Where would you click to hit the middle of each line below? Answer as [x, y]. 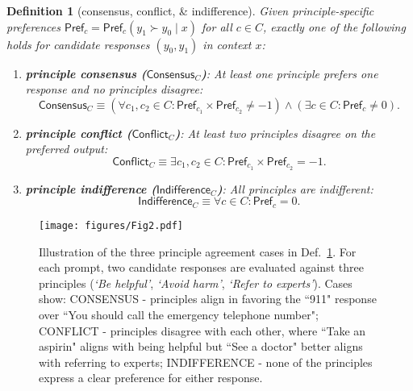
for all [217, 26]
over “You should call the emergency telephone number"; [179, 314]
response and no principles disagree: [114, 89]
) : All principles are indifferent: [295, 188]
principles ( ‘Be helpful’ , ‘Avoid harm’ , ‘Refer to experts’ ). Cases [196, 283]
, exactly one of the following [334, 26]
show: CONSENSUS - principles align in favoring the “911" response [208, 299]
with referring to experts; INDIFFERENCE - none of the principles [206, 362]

======

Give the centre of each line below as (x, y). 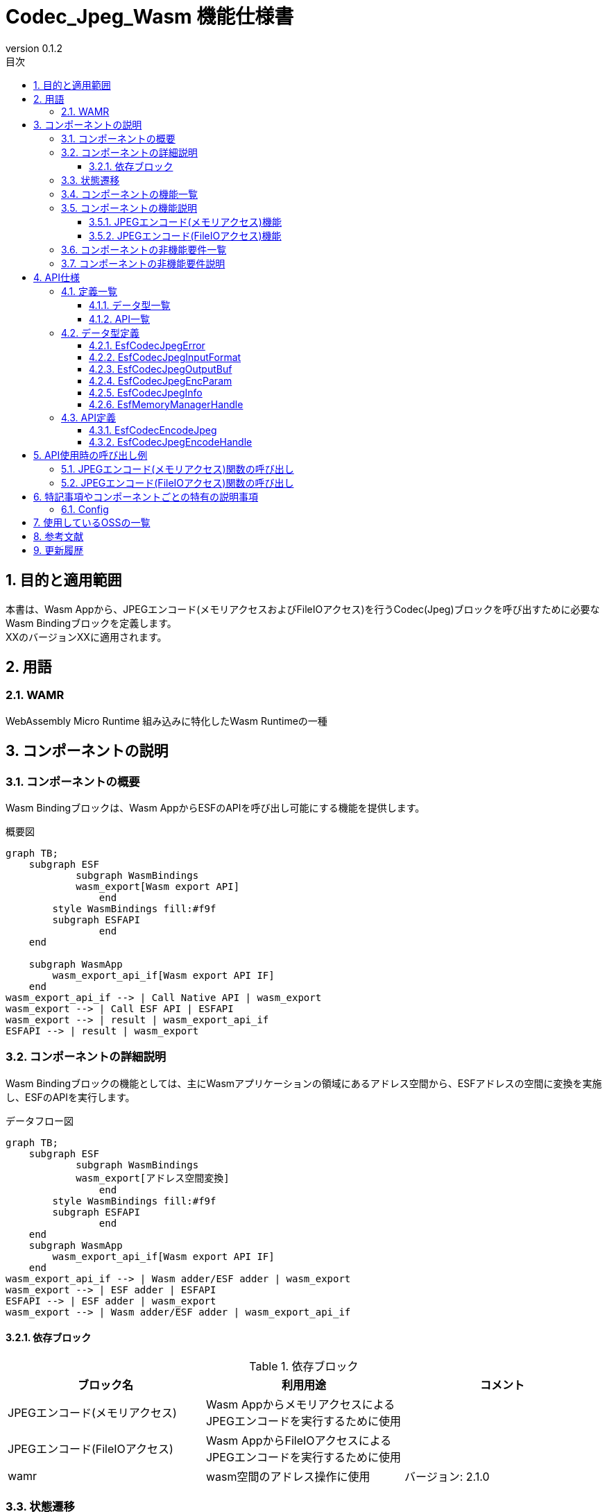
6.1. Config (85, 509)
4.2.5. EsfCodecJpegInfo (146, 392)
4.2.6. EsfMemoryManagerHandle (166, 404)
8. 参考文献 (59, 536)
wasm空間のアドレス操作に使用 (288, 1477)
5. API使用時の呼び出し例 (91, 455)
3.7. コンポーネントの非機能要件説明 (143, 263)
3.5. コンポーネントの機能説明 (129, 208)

======

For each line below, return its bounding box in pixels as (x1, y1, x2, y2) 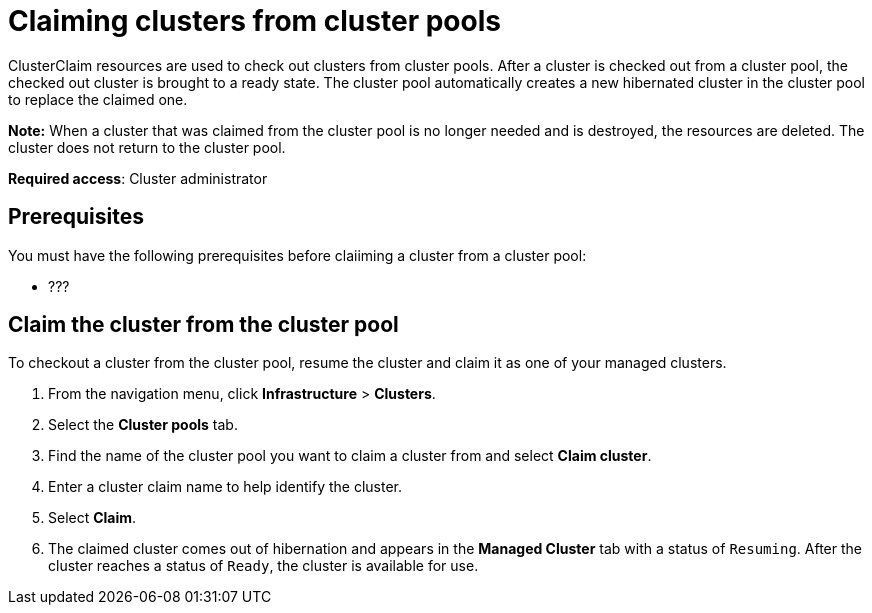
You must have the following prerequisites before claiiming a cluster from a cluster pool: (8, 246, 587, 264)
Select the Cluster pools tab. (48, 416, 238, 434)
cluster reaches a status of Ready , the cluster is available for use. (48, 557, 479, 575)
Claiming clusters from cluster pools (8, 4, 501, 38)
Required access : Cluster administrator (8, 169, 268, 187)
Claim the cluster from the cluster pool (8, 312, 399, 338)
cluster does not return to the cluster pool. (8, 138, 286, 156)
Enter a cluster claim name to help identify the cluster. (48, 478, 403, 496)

======

■ TASK BRIEF:
Starting with the line with "5. API使用時の呼び出し例 (91, 455)" above and going on through the line with "3.5. コンポーネントの機能説明 (129, 208)", transcribe every line exactly, both ends included, and add nothing.

■ ANSWER FOR THE TASK:
5. API使用時の呼び出し例 (91, 455)
3.7. コンポーネントの非機能要件説明 (143, 263)
3.5. コンポーネントの機能説明 (129, 208)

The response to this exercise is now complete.